Nope. The end-game effect of a timebase error is in minute distortions to the final analog signal. Timebase error of this nature is not severe enough to modify the *digital value *(bit errors) of the signal. Jitter is only a concern when listening to music - not explosions. 

brucek


----------



## Pupton (Jul 15, 2006)

Cool. Thanks for the feedback.


----------



## Guest (Sep 8, 2006)

I'm still on the fence on the DAC issue. I am using a Musical Fidelity A3.5 Int Amp and was using a Marantz DV9500 DVD/CD/SACD player double bi-wired AQ CV-4 DBS into a pair of Tannoy Saturn S10 towers. I was really happy with the sound. I came across a deal I couldn't pass up....Musical Fidelity X-DAC V.3, X-PSU V.3 power supply, X-10 V.3 tube buffer, AudioQuest Coral interconnects, AudioQuest Optilink 3, and AudioQuest power cord in brand new condition for $800....about a $2200 value.

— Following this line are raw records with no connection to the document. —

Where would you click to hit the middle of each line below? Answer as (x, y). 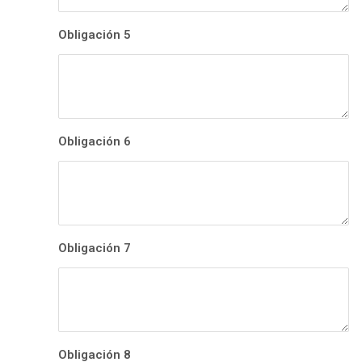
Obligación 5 (95, 35)
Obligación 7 (95, 248)
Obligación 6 (95, 142)
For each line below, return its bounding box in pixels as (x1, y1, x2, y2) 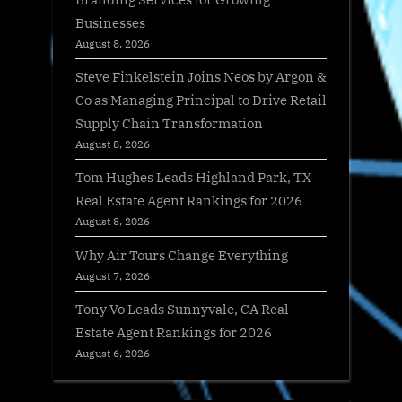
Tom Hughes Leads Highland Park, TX (75, 168, 311, 187)
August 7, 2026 (75, 267, 150, 283)
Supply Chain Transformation (75, 114, 263, 133)
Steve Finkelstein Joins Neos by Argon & (75, 67, 327, 86)
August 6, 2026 (75, 345, 150, 360)
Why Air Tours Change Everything (75, 245, 288, 264)
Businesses (75, 13, 145, 32)
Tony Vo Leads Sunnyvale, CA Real (75, 299, 289, 318)
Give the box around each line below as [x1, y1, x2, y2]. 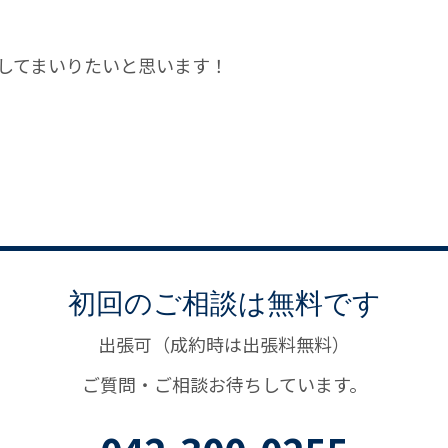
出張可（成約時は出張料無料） [98, 331, 350, 358]
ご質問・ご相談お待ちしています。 [81, 371, 367, 398]
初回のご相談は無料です [67, 282, 381, 322]
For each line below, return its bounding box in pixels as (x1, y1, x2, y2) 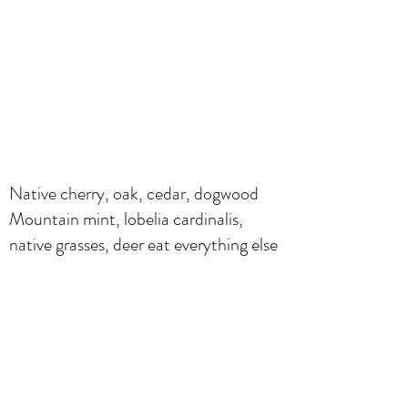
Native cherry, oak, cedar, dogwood (9, 179, 259, 207)
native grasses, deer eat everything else (9, 230, 278, 258)
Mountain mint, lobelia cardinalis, (9, 205, 243, 232)
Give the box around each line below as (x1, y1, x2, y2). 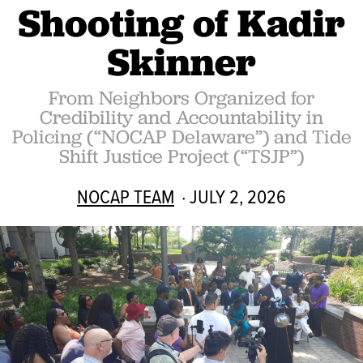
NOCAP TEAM (77, 182, 174, 210)
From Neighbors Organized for (49, 85, 314, 110)
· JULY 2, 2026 (177, 182, 286, 210)
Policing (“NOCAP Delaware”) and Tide (11, 124, 352, 149)
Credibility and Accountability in (40, 105, 323, 130)
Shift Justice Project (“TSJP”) (59, 143, 304, 169)

I noticed a little difference, but not the "Ahh" difference I was hoping for. I bought a Sony DVD player as a transport and did a A/B comparison between the Marantz and the Sony and could tell no difference, so I sold the Marantz. 

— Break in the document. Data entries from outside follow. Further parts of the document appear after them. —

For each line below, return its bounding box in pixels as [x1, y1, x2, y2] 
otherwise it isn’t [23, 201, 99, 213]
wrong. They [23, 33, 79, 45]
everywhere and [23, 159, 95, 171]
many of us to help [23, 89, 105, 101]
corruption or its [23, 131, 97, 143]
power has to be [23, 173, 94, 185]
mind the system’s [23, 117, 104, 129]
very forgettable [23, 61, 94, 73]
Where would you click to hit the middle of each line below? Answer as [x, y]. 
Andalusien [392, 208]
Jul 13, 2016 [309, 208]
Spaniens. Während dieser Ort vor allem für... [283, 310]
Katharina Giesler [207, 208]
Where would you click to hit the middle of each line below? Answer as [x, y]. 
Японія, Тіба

I think (just my opinion) that the results from a DAC had to be kept in proportion to what kind of deck you were originally using, i.e coming from a nice transport deck like the Marantz 24/192 to a 3-pack Dac like I bought is not as noticable as if you started with a ****** cd player.

I'm still glad I bought the DAC 3-pack because I plan to build a music server out of a spare computer and using an external sound card into the DAC "should" make a big difference.

Anybody with experience building a music server......I could use some advise.

Mark


----------



## Otto (May 18, 2006)

Marks57 said:


> Anybody with experience building a music server......I could use some advise.
> Mark



Hi Mark,

I posted some info about my music server on the PC forum. You can check it out here.

Lemme know what you think.


----------



## dknightd (Sep 17, 2006)

My experience has been that an external DAC can make a difference. Sometimes good, sometimes bad. Usually small. You can try a benchmark dac1 for 30 days. For me it was worth buying (but I use a computer - mac g5 - as a transport, so YMMV). From what I've heard you have to go lots up in dollars spent to get a better source. Could be your CD player is better. Only one way to find out, that is try it for yourself.


----------